WHAT TO DO: Output the entries below word for word, stopping once the line containing "change are not apply)" is done, and omit each picture.

DATA FOR THE TASK:
........

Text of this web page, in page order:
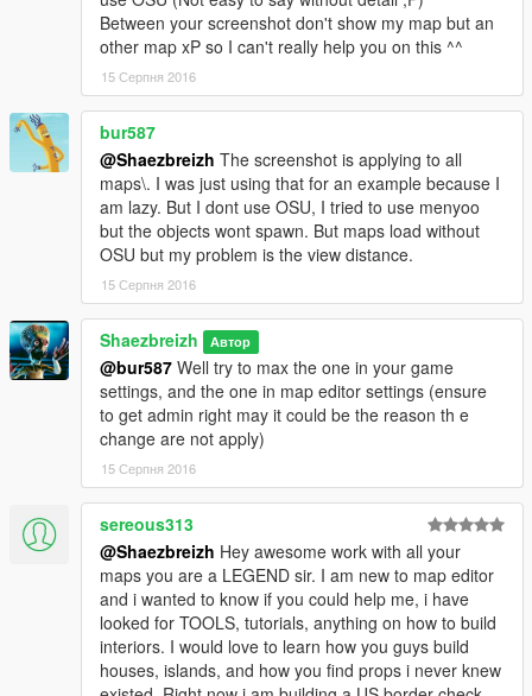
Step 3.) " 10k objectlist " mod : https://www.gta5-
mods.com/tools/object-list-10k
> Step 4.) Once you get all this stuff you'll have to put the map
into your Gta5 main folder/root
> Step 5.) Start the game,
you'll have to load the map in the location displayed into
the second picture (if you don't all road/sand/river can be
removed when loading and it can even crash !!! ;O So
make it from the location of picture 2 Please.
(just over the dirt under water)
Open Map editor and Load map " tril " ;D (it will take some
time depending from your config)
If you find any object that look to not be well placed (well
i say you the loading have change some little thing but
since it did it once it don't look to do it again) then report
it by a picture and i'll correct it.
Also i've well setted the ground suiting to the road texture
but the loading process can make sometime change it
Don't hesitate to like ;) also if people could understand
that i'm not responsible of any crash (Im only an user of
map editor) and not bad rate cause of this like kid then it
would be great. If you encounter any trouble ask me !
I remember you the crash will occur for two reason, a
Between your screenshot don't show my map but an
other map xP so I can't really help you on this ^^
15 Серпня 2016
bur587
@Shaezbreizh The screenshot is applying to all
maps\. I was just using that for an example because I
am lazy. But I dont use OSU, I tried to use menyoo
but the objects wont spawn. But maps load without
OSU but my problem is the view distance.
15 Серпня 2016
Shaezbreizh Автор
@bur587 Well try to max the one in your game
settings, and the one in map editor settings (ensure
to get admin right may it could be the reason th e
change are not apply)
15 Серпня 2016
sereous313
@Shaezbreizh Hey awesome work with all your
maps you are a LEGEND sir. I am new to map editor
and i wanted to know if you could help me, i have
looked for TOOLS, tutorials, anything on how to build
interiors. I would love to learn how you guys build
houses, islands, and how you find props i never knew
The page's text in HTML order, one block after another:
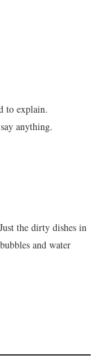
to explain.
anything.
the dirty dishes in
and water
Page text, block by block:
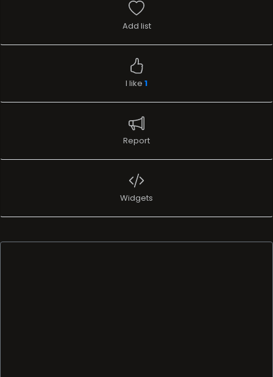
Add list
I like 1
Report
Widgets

........

FINAL ANSWER:
Text of this web page, in page order:
Step 3.) " 10k objectlist " mod : https://www.gta5-
mods.com/tools/object-list-10k
> Step 4.) Once you get all this stuff you'll have to put the map
into your Gta5 main folder/root
> Step 5.) Start the game,
you'll have to load the map in the location displayed into
the second picture (if you don't all road/sand/river can be
removed when loading and it can even crash !!! ;O So
make it from the location of picture 2 Please.
(just over the dirt under water)
Open Map editor and Load map " tril " ;D (it will take some
time depending from your config)
If you find any object that look to not be well placed (well
i say you the loading have change some little thing but
since it did it once it don't look to do it again) then report
it by a picture and i'll correct it.
Also i've well setted the ground suiting to the road texture
but the loading process can make sometime change it
Don't hesitate to like ;) also if people could understand
that i'm not responsible of any crash (Im only an user of
map editor) and not bad rate cause of this like kid then it
would be great. If you encounter any trouble ask me !
I remember you the crash will occur for two reason, a
Between your screenshot don't show my map but an
other map xP so I can't really help you on this ^^
15 Серпня 2016
bur587
@Shaezbreizh The screenshot is applying to all
maps\. I was just using that for an example because I
am lazy. But I dont use OSU, I tried to use menyoo
but the objects wont spawn. But maps load without
OSU but my problem is the view distance.
15 Серпня 2016
Shaezbreizh Автор
@bur587 Well try to max the one in your game
settings, and the one in map editor settings (ensure
to get admin right may it could be the reason th e
change are not apply)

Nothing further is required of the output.